• _DATASET_:
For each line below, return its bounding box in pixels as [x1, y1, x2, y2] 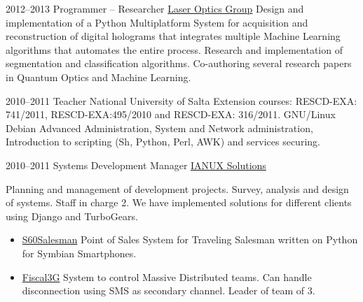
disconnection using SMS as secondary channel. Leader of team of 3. [22, 283, 315, 298]
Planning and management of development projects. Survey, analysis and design [6, 181, 349, 196]
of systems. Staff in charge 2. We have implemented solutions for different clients [6, 195, 352, 210]
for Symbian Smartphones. [22, 245, 137, 260]
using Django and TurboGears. [6, 208, 138, 223]
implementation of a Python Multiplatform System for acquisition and [6, 15, 308, 29]
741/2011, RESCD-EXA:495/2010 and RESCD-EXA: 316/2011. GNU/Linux [6, 107, 336, 122]
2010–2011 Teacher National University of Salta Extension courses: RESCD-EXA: [6, 93, 357, 108]
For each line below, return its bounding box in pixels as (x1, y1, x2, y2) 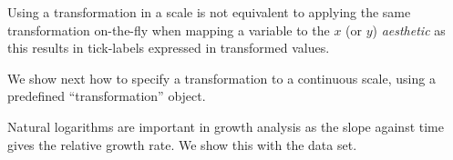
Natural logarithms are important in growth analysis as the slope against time (7, 116, 444, 135)
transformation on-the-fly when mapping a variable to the (7, 20, 330, 39)
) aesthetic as (372, 20, 446, 39)
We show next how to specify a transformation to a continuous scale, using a (7, 68, 436, 87)
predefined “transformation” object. (7, 86, 206, 105)
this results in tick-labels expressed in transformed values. (7, 38, 330, 57)
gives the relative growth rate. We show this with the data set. (7, 135, 357, 154)
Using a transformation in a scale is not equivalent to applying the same (7, 3, 411, 21)
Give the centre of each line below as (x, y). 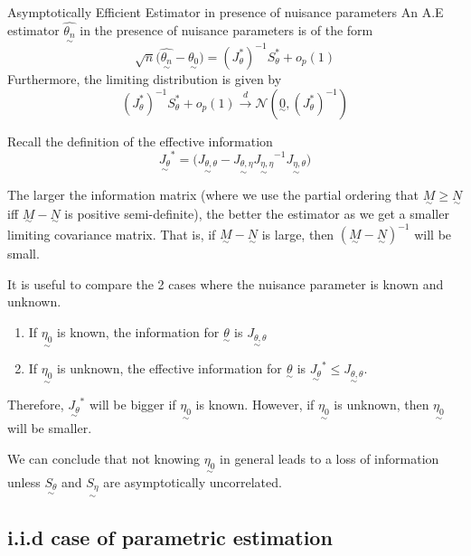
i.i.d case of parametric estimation (170, 537)
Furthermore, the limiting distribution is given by (145, 78)
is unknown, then (382, 405)
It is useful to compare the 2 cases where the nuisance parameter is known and (226, 283)
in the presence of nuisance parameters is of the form (226, 29)
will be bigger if (132, 405)
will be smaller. (50, 428)
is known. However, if (255, 405)
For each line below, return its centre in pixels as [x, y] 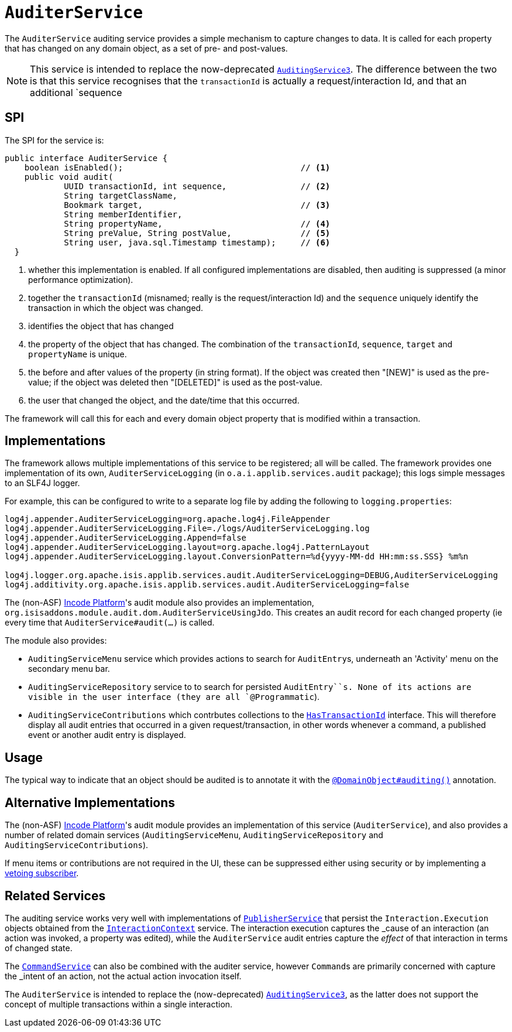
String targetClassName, [121, 195]
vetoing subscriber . [42, 873]
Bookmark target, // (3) [197, 205]
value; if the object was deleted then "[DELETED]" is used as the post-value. [175, 382]
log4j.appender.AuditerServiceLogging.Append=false [126, 538]
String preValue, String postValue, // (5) [197, 233]
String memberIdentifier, [123, 214]
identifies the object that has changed [101, 326]
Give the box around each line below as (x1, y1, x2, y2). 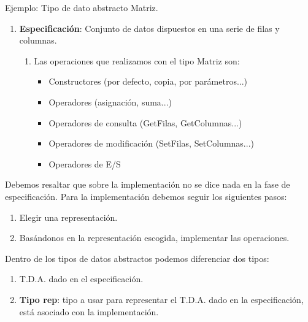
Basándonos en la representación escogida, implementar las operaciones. (19, 231, 290, 244)
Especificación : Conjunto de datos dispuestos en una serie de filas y (19, 21, 280, 34)
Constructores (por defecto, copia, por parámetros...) (48, 75, 248, 88)
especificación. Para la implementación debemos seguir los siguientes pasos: (5, 190, 287, 202)
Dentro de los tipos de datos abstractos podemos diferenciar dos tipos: (5, 251, 269, 264)
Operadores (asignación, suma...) (48, 95, 172, 108)
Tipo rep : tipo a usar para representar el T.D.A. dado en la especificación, (19, 293, 304, 305)
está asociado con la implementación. (19, 305, 159, 318)
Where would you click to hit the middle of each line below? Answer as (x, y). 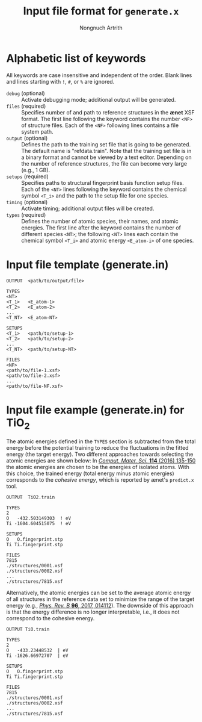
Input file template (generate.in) (87, 265)
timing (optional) (27, 202)
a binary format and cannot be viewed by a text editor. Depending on (106, 157)
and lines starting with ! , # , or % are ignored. (60, 81)
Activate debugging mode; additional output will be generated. (99, 99)
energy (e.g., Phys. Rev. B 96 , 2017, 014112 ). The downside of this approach (100, 606)
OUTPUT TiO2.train (31, 497)
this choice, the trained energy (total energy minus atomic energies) (90, 473)
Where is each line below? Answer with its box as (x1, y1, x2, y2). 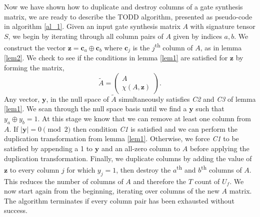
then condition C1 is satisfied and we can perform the (72, 123, 237, 134)
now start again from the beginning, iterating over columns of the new (4, 186, 219, 196)
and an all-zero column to (101, 143, 180, 154)
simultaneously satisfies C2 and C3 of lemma (118, 93, 256, 104)
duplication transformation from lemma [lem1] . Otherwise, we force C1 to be (4, 133, 239, 144)
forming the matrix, (4, 62, 64, 73)
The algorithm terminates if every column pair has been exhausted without (4, 195, 234, 206)
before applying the (189, 143, 249, 154)
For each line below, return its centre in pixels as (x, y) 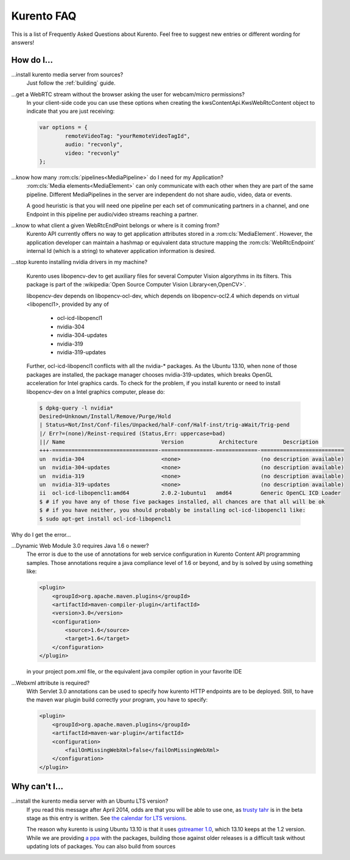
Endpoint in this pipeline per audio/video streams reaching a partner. (112, 214)
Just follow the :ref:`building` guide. (71, 83)
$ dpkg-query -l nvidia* (76, 408)
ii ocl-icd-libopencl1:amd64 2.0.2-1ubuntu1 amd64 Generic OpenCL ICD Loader (190, 493)
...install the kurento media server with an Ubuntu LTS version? (90, 801)
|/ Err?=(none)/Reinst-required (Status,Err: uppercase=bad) (132, 433)
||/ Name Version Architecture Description (179, 442)
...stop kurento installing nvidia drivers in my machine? (79, 262)
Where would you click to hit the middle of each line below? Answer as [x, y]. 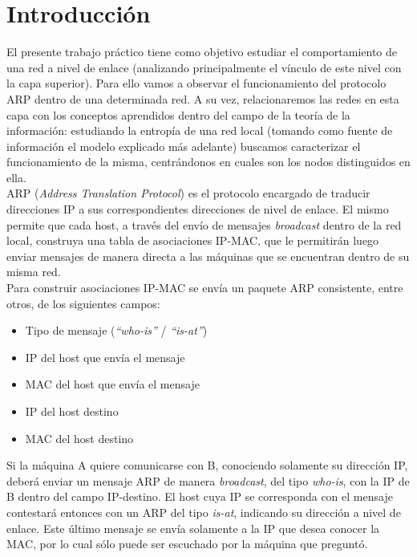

• _REQUIRED WORK_: Across the entries, tally every line that contains the word "from" and report the sum by itself.

• _RESPONSE_: 2